This butternut squash soup is made with a secret, flavorful ingredient—pears! There’s no heavy cream or milk added, making it a dairy-free, nutrient-dense soup.
Barlett pears add a buttery yet sweet taste to the mix so there’s no need to add heavy cream to this recipe. Not only that, but Barlett pears have a number of amazing health benefits: they are anti-inflammatory fruits, full of fiber, and contain vitamin C.
Get started by roasting your cubed butternut squash in the oven. Butternut squash can be tough to cut, so feel free to buy them pre-cubed. You can also soften the squash by microwaving it for 1-2 minutes.

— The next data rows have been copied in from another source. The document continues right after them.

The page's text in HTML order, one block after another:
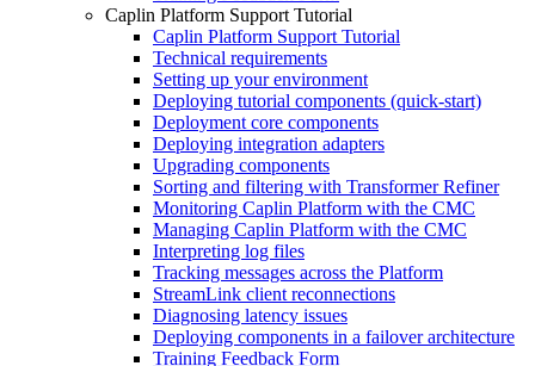
Caplin Platform Support Tutorial
Caplin Platform Support Tutorial
Technical requirements
Setting up your environment
Deploying tutorial components (quick-start)
Deployment core components
Deploying integration adapters
Upgrading components
Sorting and filtering with Transformer Refiner
Monitoring Caplin Platform with the CMC
Managing Caplin Platform with the CMC
Interpreting log files
Tracking messages across the Platform
StreamLink client reconnections
Diagnosing latency issues
Deploying components in a failover architecture
Training Feedback Form
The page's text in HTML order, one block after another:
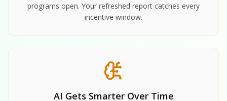
programs open. Your refreshed report catches every
incentive window.
AI Gets Smarter Over Time
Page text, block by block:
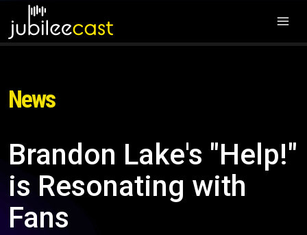
News
Brandon Lake's "Help!"
is Resonating with
Fans
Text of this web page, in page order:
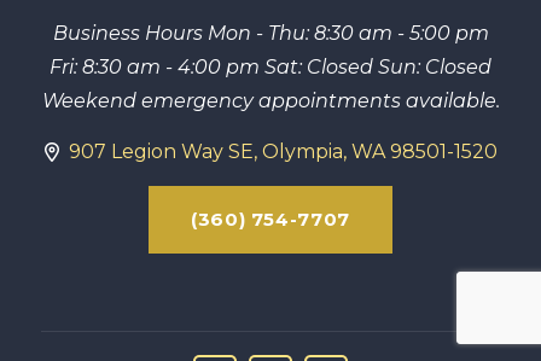
Business Hours Mon - Thu: 8:30 am - 5:00 pm
Fri: 8:30 am - 4:00 pm Sat: Closed Sun: Closed
Weekend emergency appointments available.
907 Legion Way SE, Olympia, WA 98501-1520
(360) 754-7707
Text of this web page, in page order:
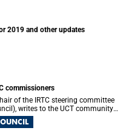
2019 and other updates
commissioners
of the IRTC steering committee
writes to the UCT community
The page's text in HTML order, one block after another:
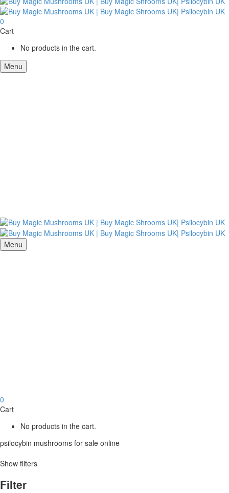
0
Cart
No products in the cart.
Menu
Menu
0
Cart
No products in the cart.
psilocybin mushrooms for sale online
Show filters
Filter
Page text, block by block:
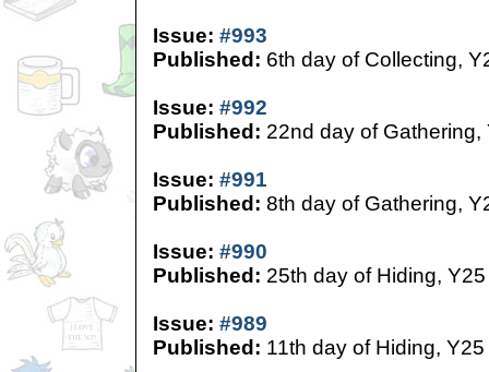
Issue: #993
Published: 6th day of Collecting,
Issue: #992
Published: 22nd day of Gathering,
Issue: #991
Published: 8th day of Gathering,
Issue: #990
Published: 25th day of Hiding, Y25
Issue: #989
Published: 11th day of Hiding, Y25
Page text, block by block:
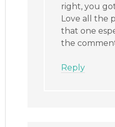
right, you
Love all the
that one
the
Reply
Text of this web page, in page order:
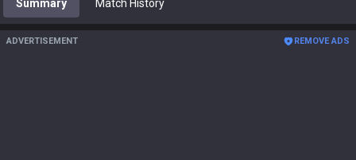
Summary Match History
ADVERTISEMENT REMOVE ADS
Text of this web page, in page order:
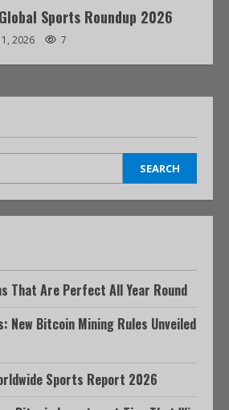
Sports Roundup 2026
2026 7
SEARCH
That Are Perfect All Year Round
New Bitcoin Mining Rules Unveiled
Sports Report 2026
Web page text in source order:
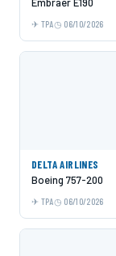
Embraer E190
TPA 06/10/2026
DELTA AIRLINES
Boeing 757-200
TPA 06/10/2026
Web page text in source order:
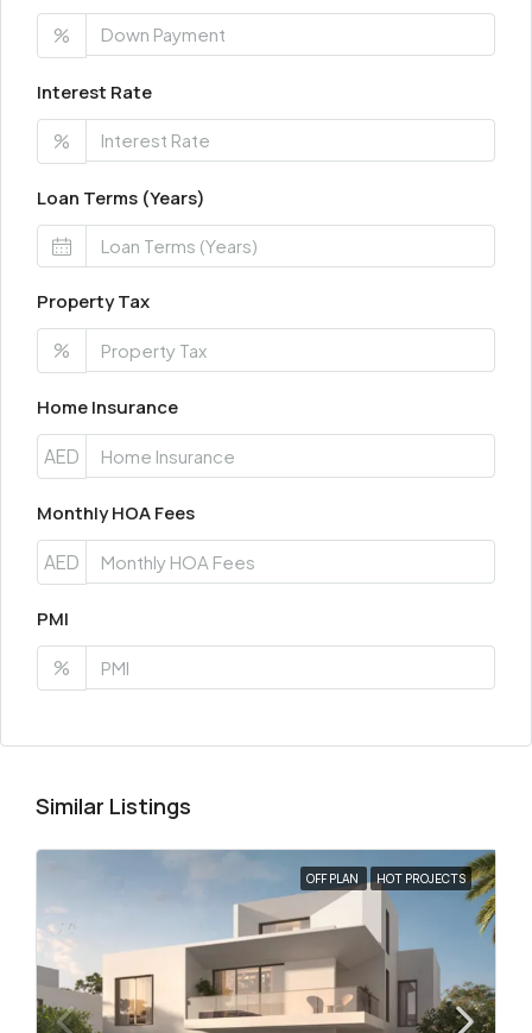
%
Interest Rate
%
Loan Terms (Years)
Property Tax
%
Home Insurance
AED
Monthly HOA Fees
AED
PMI
%
Similar Listings
OFF PLAN HOT PROJECTS
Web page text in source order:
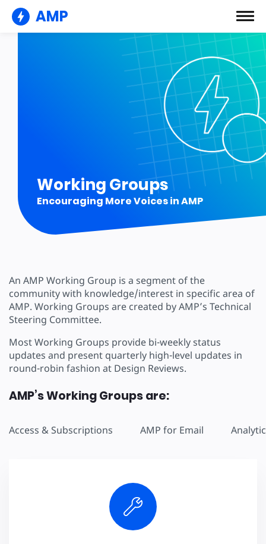
AMP
Working Groups
Encouraging More Voices in AMP
An AMP Working Group is a segment of the
community with knowledge/interest in specific area of
AMP. Working Groups are created by AMP’s Technical
Steering Committee.
Most Working Groups provide bi-weekly status
updates and present quarterly high-level updates in
round-robin fashion at Design Reviews.
AMP’s Working Groups are:
Access & Subscriptions AMP for Email
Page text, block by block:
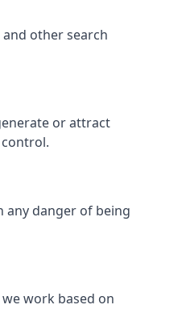
other search
or attract
any danger of being
work based on
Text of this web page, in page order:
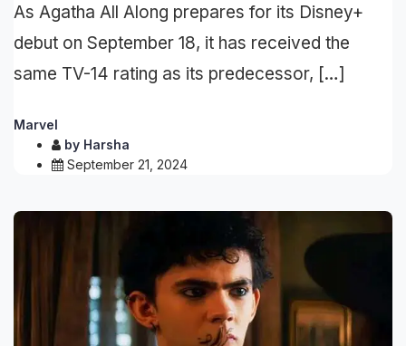
As Agatha All Along prepares for its Disney+
debut on September 18, it has received the
same TV-14 rating as its predecessor, […]
Marvel
by Harsha
September 21, 2024
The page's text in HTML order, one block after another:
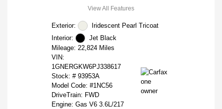
View All Features
Exterior:
Iridescent Pearl Tricoat
Interior:
Jet Black
Mileage: 22,824 Miles
VIN:
1GNERGKW6PJ338617
Stock: # 93953A
Model Code: #1NC56
DriveTrain: FWD
Engine: Gas V6 3.6L/217
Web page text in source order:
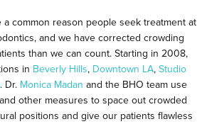
common reason people seek treatment at
and we have corrected crowding
than we can count. Starting in 2008,
in Beverly Hills, Downtown LA,Studio
. Dr. Monica Madan and the BHO team use
other measures to space out crowded
positions and give our patients flawless
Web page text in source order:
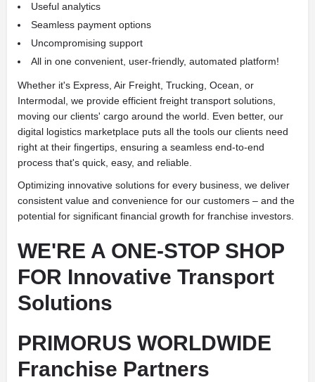
Useful analytics
Seamless payment options
Uncompromising support
All in one convenient, user-friendly, automated platform!
Whether it's Express, Air Freight, Trucking, Ocean, or
Intermodal, we provide efficient freight transport solutions,
moving our clients' cargo around the world. Even better, our
digital logistics marketplace puts all the tools our clients need
right at their fingertips, ensuring a seamless end-to-end
process that's quick, easy, and reliable.
Optimizing innovative solutions for every business, we deliver
consistent value and convenience for our customers – and the
potential for significant financial growth for franchise investors.
WE'RE A ONE-STOP SHOP
FOR Innovative Transport
Solutions
PRIMORUS WORLDWIDE
Franchise Partners
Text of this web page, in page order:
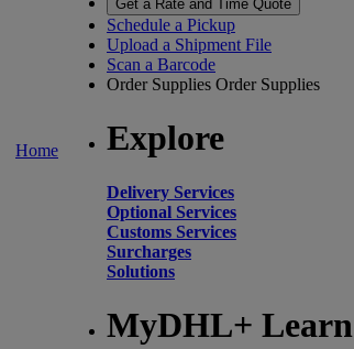
Home
Get a Rate and Time Quote
Schedule a Pickup
Upload a Shipment File
Scan a Barcode
Order Supplies Order Supplies
Explore
Delivery Services
Optional Services
Customs Services
Surcharges
Solutions
MyDHL+ Learn
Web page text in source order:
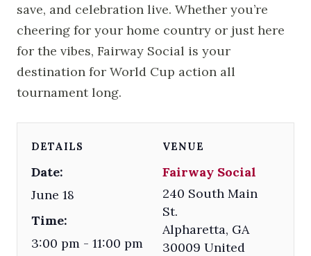
save, and celebration live. Whether you’re
cheering for your home country or just here
for the vibes, Fairway Social is your
destination for World Cup action all
tournament long.
DETAILS
Date:
June 18
Time:
3:00 pm - 11:00 pm
VENUE
Fairway Social
240 South Main
St.
Alpharetta, GA
30009 United
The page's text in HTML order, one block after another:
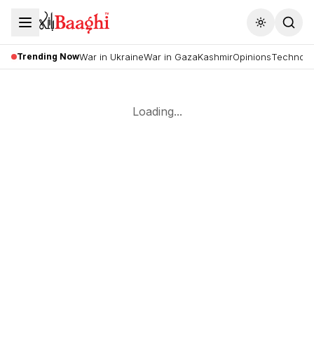
Toggle
Trending NowWar in UkraineWar in GazaKashmirOpinions
Loading...
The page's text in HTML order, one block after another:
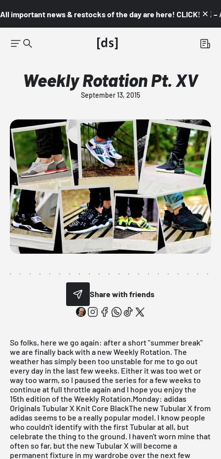
All important news & restocks of the day are here! CLICK! 👇🏼 –
Weekly Rotation Pt. XV
September 13, 2015
Share with friends
So folks, here we go again: after a short "summer break"
we are finally back with a newWeekly Rotation. The
weather has simply been too unstable for me to go out
every day in the last few weeks. Either it was too wet or
way too warm, so I paused the series for a few weeks to
continue at full throttle again and I hope you enjoy the
15th edition of the Weekly Rotation.Monday: adidas
Originals Tubular X Knit Core BlackThe newTubular X from
adidas seems to be a really popular model. I know people
who couldn't identify with the first Tubular at all, but
celebrate the thing to the ground. I haven't worn mine that
often so far, but the newTubular X will become a
permanent fixture in my wardrobe over the next few
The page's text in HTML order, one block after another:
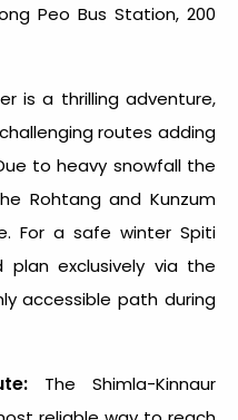
Peo Bus Station, 200
is a thrilling adventure,
routes adding
to heavy snowfall the
Rohtang and Kunzum
For a safe winter Spiti
plan exclusively via the
accessible path during
The Shimla-Kinnaur
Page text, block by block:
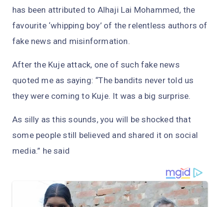
has been attributed to Alhaji Lai Mohammed, the
favourite ‘whipping boy’ of the relentless authors of
fake news and misinformation.
After the Kuje attack, one of such fake news
quoted me as saying: “The bandits never told us
they were coming to Kuje. It was a big surprise.
As silly as this sounds, you will be shocked that
some people still believed and shared it on social
media.” he said
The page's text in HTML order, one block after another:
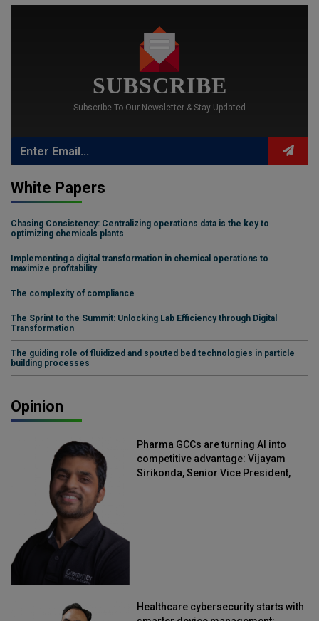
SUBSCRIBE
Subscribe To Our Newsletter & Stay Updated
White Papers
Chasing Consistency: Centralizing operations data is the key to
optimizing chemicals plants
Implementing a digital transformation in chemical operations to
maximize profitability
The complexity of compliance
The Sprint to the Summit: Unlocking Lab Efficiency through Digital
Transformation
The guiding role of fluidized and spouted bed technologies in particle
building processes
Opinion
Pharma GCCs are turning AI into
competitive advantage: Vijayam
Sirikonda, Senior Vice President,
Healthcare cybersecurity starts with
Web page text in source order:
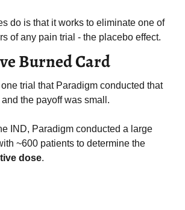
do is that it works to eliminate one of
of any pain trial - the placebo effect.
Burned Card
trial that Paradigm conducted that
the payoff was small.
IND, Paradigm conducted a large
dose.
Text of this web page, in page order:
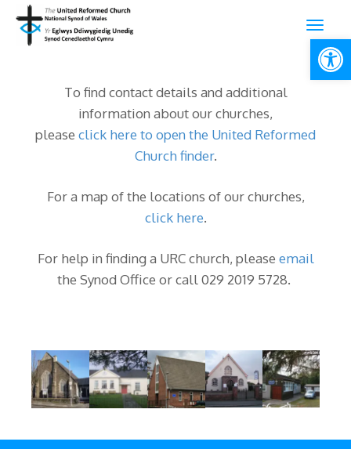
To find contact details and additional
information about our churches,
please click here to open the United Reformed
Church finder.
For a map of the locations of our churches,
click here.
For help in finding a URC church, please email
the Synod Office or call 029 2019 5728.
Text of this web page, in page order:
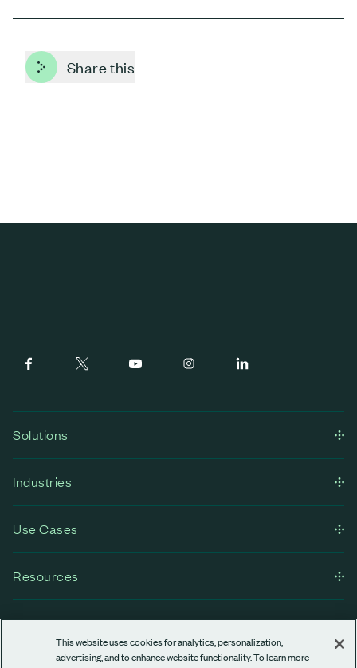
Share this
Solutions
Industries
Use Cases
Resources
Company
This website uses cookies for analytics, personalization,
advertising, and to enhance website functionality. To learn more
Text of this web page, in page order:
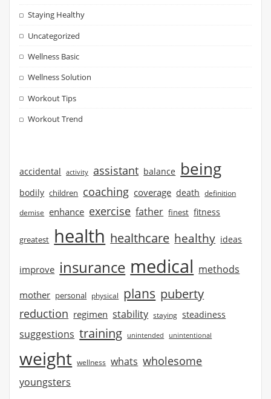
Staying Healthy
Uncategorized
Wellness Basic
Wellness Solution
Workout Tips
Workout Trend
accidental activity assistant balance being
bodily children coaching coverage death definition
demise enhance exercise father finest fitness
greatest health healthcare healthy ideas
improve insurance medical methods
mother personal physical plans puberty
reduction regimen stability staying steadiness
suggestions training unintended unintentional
weight wellness whats wholesome
youngsters
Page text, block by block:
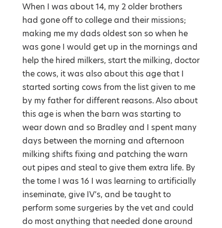
When I was about 14, my 2 older brothers
had gone off to college and their missions;
making me my dads oldest son so when he
was gone I would get up in the mornings and
help the hired milkers, start the milking, doctor
the cows, it was also about this age that I
started sorting cows from the list given to me
by my father for different reasons. Also about
this age is when the barn was starting to
wear down and so Bradley and I spent many
days between the morning and afternoon
milking shifts fixing and patching the warn
out pipes and steal to give them extra life. By
the tome I was 16 I was learning to artificially
inseminate, give IV’s, and be taught to
perform some surgeries by the vet and could
do most anything that needed done around
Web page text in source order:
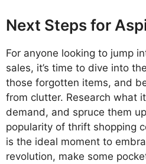
Next Steps for
For anyone looking to jump
sales, it’s time to dive into
those forgotten items, and
from clutter. Research what
demand, and spruce them
popularity of thrift shopping
is the ideal moment to
revolution, make some
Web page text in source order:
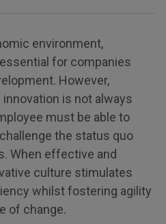
environment,
for companies
However,
is not always
must be able to
the status quo
When effective and
culture stimulates
whilst fostering agility
of change.
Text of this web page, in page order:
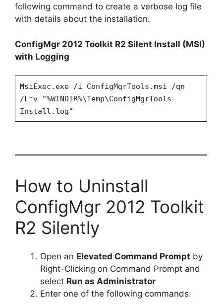
following command to create a verbose log file
with details about the installation.
ConfigMgr 2012 Toolkit R2 Silent Install (MSI)
with Logging
MsiExec.exe /i ConfigMgrTools.msi /qn
/L*v "%WINDIR%\Temp\ConfigMgrTools-
Install.log"
How to Uninstall
ConfigMgr 2012 Toolkit
R2 Silently
Open an Elevated Command Prompt by
Right-Clicking on Command Prompt and
select Run as Administrator
Enter one of the following commands:
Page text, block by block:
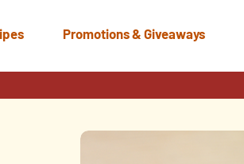
Promotions & Giveaways
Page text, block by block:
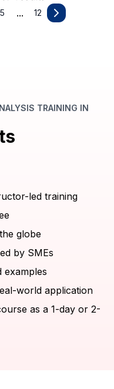
5 ... 12
TRAINING IN
led training
globe
by SMEs
examples
world application
as a 1-day or 2-
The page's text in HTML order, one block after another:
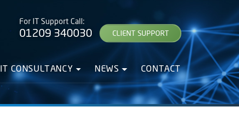
For IT Support Call:
01209 340030 CLIENT SUPPORT
IT CONSULTANCY NEWS CONTACT
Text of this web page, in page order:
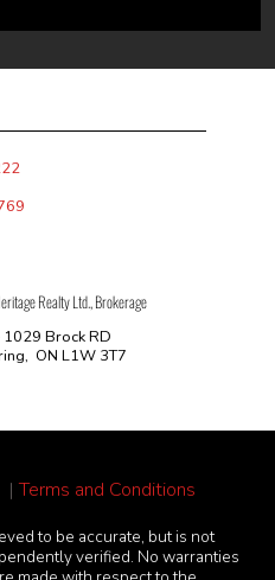
Realty Ltd., Brokerage
Brock RD
ON L1W 3T7
|Terms and Conditions
to be accurate, but is not
verified. No warranties
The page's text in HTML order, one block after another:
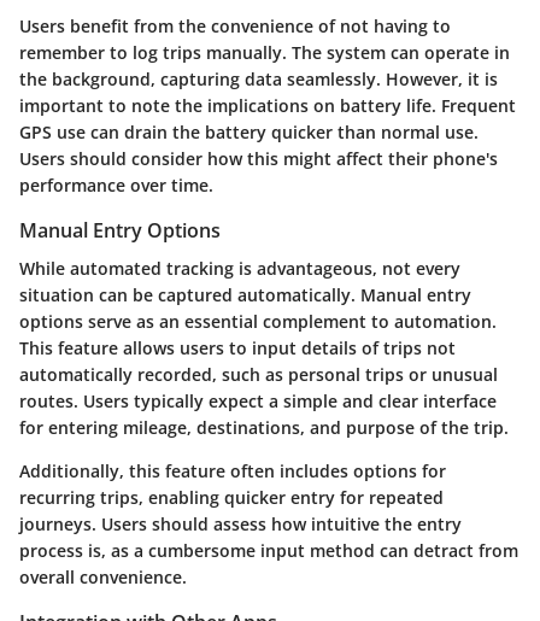
Users benefit from the convenience of not having to
remember to log trips manually. The system can operate in
the background, capturing data seamlessly. However, it is
important to note the implications on battery life. Frequent
GPS use can drain the battery quicker than normal use.
Users should consider how this might affect their phone's
performance over time.
Manual Entry Options
While automated tracking is advantageous, not every
situation can be captured automatically. Manual entry
options serve as an essential complement to automation.
This feature allows users to input details of trips not
automatically recorded, such as personal trips or unusual
routes. Users typically expect a simple and clear interface
for entering mileage, destinations, and purpose of the trip.
Additionally, this feature often includes options for
recurring trips, enabling quicker entry for repeated
journeys. Users should assess how intuitive the entry
process is, as a cumbersome input method can detract from
overall convenience.
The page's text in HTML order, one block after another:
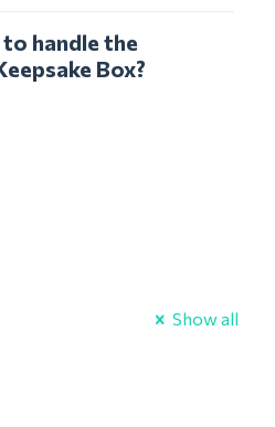
handle the
Box?
Show all

While they cook, throw your chopped onions in a large pot over medium heat. Add in your spices followed by the diced pears, Paleo broth, and coconut milk. Once the squash is done, add the cooled squash to the pot. Let this simmer for about 20 minutes. Let it cool and then throw the soup into a blender, or simply take out your immersion blender and mix until smooth and creamy. Top off with pumpkin seeds and coconut milk, then enjoy!
Preheat the oven to 425 degrees and line a large baking sheet with parchment paper. Place the butternut squash on the baking sheet and drizzle with 2 TBSP olive oil, making sure it's spread out. Roast for 25 minutes or until it's golden brown. Leave it on the side and let it cool down.
While the butternut squash is roasting, use a large pot to heat the remaining 2 tablespoons of oil on a medium heat. Cook the diced onions until soft and translucent, about 4 minutes, then add the garlic and ginger, cook for another 2 minutes. Add the diced pears, Paleo broth, coconut milk, spices and cooled roast squash and bring it to a simmer.
Cover the pot and let it cook for 20 minutes or until the pears are soft, stir frequently.
Use an immersion hand blender to puree the soup until it’s smooth while the soup is in the pot. You can also pour the mix into a regular blender and use that instead.
Garnish with pumpkin seeds and swirl of coconut milk. Serve while it's hot, enjoy!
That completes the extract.